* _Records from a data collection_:
_ _ _

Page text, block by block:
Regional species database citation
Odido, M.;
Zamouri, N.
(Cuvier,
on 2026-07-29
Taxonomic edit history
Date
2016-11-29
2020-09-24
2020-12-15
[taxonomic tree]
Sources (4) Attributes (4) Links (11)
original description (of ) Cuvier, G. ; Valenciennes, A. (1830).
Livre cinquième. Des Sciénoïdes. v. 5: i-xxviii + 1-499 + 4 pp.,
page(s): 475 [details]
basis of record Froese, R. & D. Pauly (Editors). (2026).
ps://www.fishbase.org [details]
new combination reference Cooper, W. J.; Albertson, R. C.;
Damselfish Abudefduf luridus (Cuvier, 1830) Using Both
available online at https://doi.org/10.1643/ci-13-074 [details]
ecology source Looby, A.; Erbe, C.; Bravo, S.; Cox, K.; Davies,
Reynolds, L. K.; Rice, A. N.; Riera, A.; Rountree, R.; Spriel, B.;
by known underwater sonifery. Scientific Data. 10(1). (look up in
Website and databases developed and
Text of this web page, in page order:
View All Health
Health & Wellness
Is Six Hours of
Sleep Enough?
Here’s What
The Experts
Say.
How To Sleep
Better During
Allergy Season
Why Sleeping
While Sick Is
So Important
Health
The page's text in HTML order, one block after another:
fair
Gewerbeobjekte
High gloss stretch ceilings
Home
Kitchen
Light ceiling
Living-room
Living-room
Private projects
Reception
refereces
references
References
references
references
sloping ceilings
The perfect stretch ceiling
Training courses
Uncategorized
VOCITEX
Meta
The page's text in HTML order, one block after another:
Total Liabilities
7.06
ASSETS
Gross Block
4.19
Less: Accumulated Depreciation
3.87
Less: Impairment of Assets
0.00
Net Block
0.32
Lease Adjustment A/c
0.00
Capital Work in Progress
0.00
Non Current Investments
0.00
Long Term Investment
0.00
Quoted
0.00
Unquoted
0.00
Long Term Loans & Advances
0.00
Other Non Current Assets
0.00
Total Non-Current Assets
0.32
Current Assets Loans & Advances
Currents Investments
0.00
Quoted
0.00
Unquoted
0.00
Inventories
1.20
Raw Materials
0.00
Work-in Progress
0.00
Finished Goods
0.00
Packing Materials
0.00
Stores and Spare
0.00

_ _ _

* _WHAT YOU HAVE TO DO_:
So that nothing is lost, please reproduce each entry exactly as written.

* _WRITTEN RESPONSE_:
Page text, block by block:
Regional species database citation
Odido, M.;
Zamouri, N.
(Cuvier,
on 2026-07-29
Taxonomic edit history
Date
2016-11-29
2020-09-24
2020-12-15
[taxonomic tree]
Sources (4) Attributes (4) Links (11)
original description (of ) Cuvier, G. ; Valenciennes, A. (1830).
Livre cinquième. Des Sciénoïdes. v. 5: i-xxviii + 1-499 + 4 pp.,
page(s): 475 [details]
basis of record Froese, R. & D. Pauly (Editors). (2026).
ps://www.fishbase.org [details]
new combination reference Cooper, W. J.; Albertson, R. C.;
Damselfish Abudefduf luridus (Cuvier, 1830) Using Both
available online at https://doi.org/10.1643/ci-13-074 [details]
ecology source Looby, A.; Erbe, C.; Bravo, S.; Cox, K.; Davies,
Reynolds, L. K.; Rice, A. N.; Riera, A.; Rountree, R.; Spriel, B.;
by known underwater sonifery. Scientific Data. 10(1). (look up in
Website and databases developed and
Text of this web page, in page order:
View All Health
Health & Wellness
Is Six Hours of
Sleep Enough?
Here’s What
The Experts
Say.
How To Sleep
Better During
Allergy Season
Why Sleeping
While Sick Is
So Important
Health
The page's text in HTML order, one block after another:
fair
Gewerbeobjekte
High gloss stretch ceilings
Home
Kitchen
Light ceiling
Living-room
Living-room
Private projects
Reception
refereces
references
References
references
references
sloping ceilings
The perfect stretch ceiling
Training courses
Uncategorized
VOCITEX
Meta
The page's text in HTML order, one block after another:
Total Liabilities
7.06
ASSETS
Gross Block
4.19
Less: Accumulated Depreciation
3.87
Less: Impairment of Assets
0.00
Net Block
0.32
Lease Adjustment A/c
0.00
Capital Work in Progress
0.00
Non Current Investments
0.00
Long Term Investment
0.00
Quoted
0.00
Unquoted
0.00
Long Term Loans & Advances
0.00
Other Non Current Assets
0.00
Total Non-Current Assets
0.32
Current Assets Loans & Advances
Currents Investments
0.00
Quoted
0.00
Unquoted
0.00
Inventories
1.20
Raw Materials
0.00
Work-in Progress
0.00
Finished Goods
0.00
Packing Materials
0.00
Stores and Spare
0.00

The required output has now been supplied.